Moss is the developer / founder of The Operating System / Liminal Lab, as well as for its Open Resource Archive, Hub, and Project Protocol. They are an Adjunct Professor at Pratt Institute, where they will become coordinator of the First Year Architecture Writing Program in 2023. Moss is currently pursuing their MFA at Bennington.
Farzana Wahidy
Farzana Wahidy is an award-winning Afghan documentary photographer best known for her photographs of women and girls from Afghanistan. She was the first female Afghan photographer to work with international media agencies. Wahidy has been documenting the lives of Afghan women for more than a decade, and she recently established the Afghanistan Photographers Association.
Wahidy was born in Kandahar and moved to Kabul with her family at the age of six. She attended school during the Afghan civil war, and then an underground school after the Taliban took power in 1996. After their defeat in December 2001, Wahidy completed high school and enrolled in a two-year program with AINA Photojournalism Institute. In 2004 she began working as a photographer for Agence-France Presse and later joined the Associated Press. She is a graduate in Photojournalism from Loyalist College in Canada.
Wahidy’s work has been widely published in international magazines and newspapers and she has done assignments for numerous NGOs. In 2014 she created a project to train Afghan photographers, to review copyright law, and to research the history of photography in Afghanistan.
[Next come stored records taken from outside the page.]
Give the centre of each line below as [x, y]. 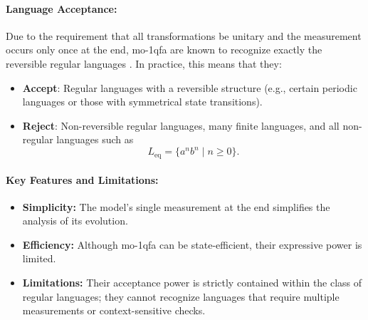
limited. [39, 258]
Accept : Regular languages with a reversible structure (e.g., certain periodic [190, 87]
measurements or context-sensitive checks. [114, 310]
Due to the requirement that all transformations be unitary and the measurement [184, 35]
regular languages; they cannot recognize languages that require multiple [181, 296]
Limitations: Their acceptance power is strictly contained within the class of [192, 283]
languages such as [95, 139]
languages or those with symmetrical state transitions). [142, 102]
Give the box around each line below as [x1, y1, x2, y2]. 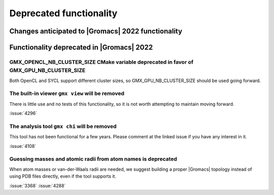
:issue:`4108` [9, 143, 37, 149]
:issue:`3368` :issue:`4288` [9, 182, 66, 188]
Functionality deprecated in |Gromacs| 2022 [9, 43, 153, 52]
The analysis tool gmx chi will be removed [9, 123, 117, 130]
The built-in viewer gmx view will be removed [9, 90, 124, 97]
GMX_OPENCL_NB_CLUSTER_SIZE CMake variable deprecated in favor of [9, 58, 194, 65]
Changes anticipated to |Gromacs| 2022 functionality [9, 27, 183, 35]
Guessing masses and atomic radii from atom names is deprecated [9, 155, 178, 163]
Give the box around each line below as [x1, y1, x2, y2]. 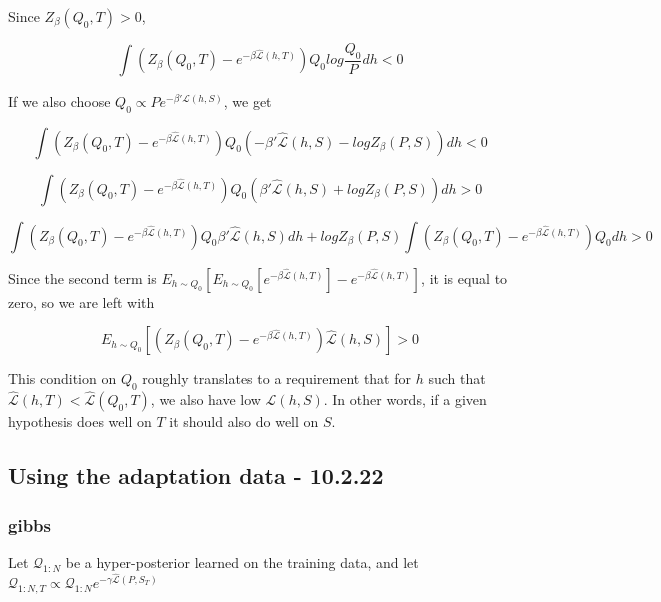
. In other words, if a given [323, 389, 487, 410]
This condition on [8, 368, 117, 389]
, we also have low [150, 389, 261, 410]
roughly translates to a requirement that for [142, 368, 412, 389]
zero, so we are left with [8, 291, 155, 312]
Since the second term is [8, 267, 157, 288]
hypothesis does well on [8, 411, 152, 432]
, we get [223, 90, 272, 111]
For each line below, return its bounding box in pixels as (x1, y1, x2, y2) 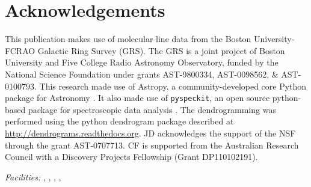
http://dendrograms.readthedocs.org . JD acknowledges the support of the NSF (5, 126, 296, 139)
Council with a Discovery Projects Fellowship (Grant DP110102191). (5, 150, 258, 163)
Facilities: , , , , (5, 170, 61, 183)
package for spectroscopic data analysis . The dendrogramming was (28, 103, 276, 115)
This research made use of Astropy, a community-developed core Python (39, 79, 307, 92)
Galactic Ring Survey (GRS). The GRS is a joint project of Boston (37, 44, 285, 57)
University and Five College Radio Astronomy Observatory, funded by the (5, 56, 279, 69)
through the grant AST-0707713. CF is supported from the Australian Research (5, 138, 299, 151)
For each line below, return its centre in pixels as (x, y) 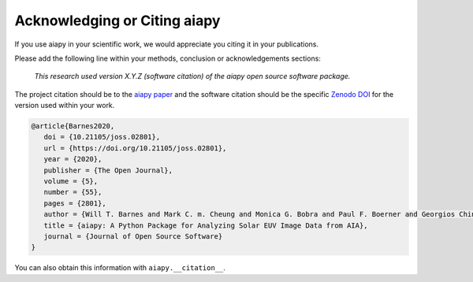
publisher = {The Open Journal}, (108, 170)
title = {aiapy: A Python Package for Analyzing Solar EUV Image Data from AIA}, (206, 225)
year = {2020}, (73, 159)
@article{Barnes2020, (73, 126)
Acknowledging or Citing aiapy (117, 20)
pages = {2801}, (75, 203)
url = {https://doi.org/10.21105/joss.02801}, (135, 148)
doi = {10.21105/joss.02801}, (102, 137)
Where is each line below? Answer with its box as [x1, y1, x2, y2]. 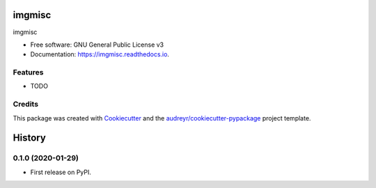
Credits [13, 100, 38, 109]
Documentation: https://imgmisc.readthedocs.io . [30, 50, 170, 58]
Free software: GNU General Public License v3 [30, 40, 164, 49]
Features [13, 68, 44, 77]
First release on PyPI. [30, 168, 92, 176]
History [13, 132, 47, 144]
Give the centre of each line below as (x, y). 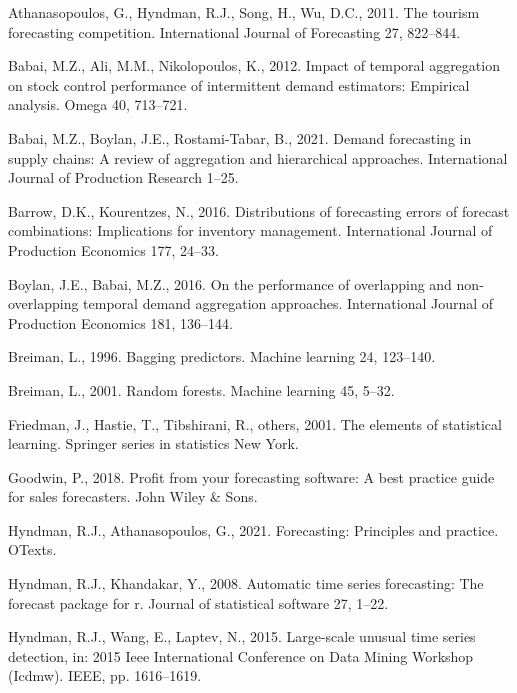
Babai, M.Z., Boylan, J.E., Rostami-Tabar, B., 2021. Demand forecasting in (240, 137)
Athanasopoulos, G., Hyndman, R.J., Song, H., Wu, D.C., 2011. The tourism (244, 12)
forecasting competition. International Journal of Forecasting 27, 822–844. (234, 31)
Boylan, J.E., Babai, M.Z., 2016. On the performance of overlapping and (230, 283)
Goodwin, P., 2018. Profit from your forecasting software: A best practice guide (251, 476)
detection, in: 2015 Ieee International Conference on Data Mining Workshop (241, 655)
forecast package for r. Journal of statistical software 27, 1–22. (198, 602)
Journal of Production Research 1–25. (123, 177)
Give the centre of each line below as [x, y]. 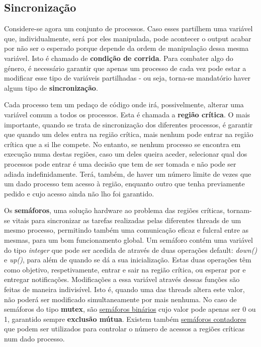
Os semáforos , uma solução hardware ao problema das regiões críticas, [114, 210]
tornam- [239, 210]
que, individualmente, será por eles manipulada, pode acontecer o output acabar [128, 38]
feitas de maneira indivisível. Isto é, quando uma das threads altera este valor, [124, 289]
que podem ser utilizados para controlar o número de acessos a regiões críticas [124, 329]
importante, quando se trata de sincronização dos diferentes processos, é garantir [128, 124]
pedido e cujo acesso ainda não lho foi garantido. [79, 193]
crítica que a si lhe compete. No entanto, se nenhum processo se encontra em [122, 144]
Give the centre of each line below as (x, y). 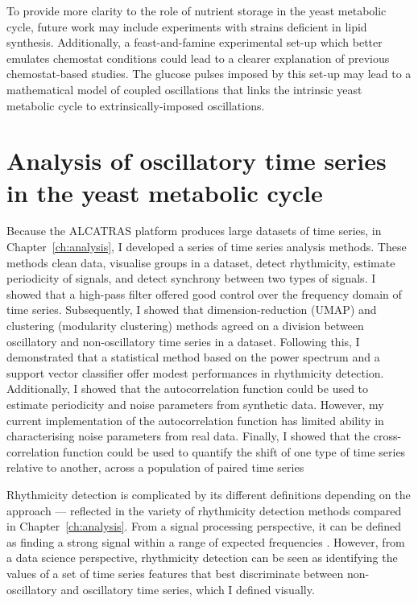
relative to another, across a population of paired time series (155, 467)
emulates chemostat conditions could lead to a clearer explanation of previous (198, 58)
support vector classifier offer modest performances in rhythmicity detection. (195, 372)
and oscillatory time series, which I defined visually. (188, 589)
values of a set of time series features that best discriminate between (175, 573)
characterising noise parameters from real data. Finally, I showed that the (188, 436)
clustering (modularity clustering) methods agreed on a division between (185, 326)
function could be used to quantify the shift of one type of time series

Wahidy’s photographs have been presented in solo and group exhibitions in Afghanistan, Canada, the United States, India, Pakistan, Germany, Italy, Norway, Switzerland, China, Finland, France, and recently Portugal.
Wahidy is also a Fellow at the Academy of Exile at the University Duisburg-Essen and Folkwang University of Arts in Essen. She was a visiting faculty member at Bennington for Spring 2022 and is currently pursuing her MFA at Bennington.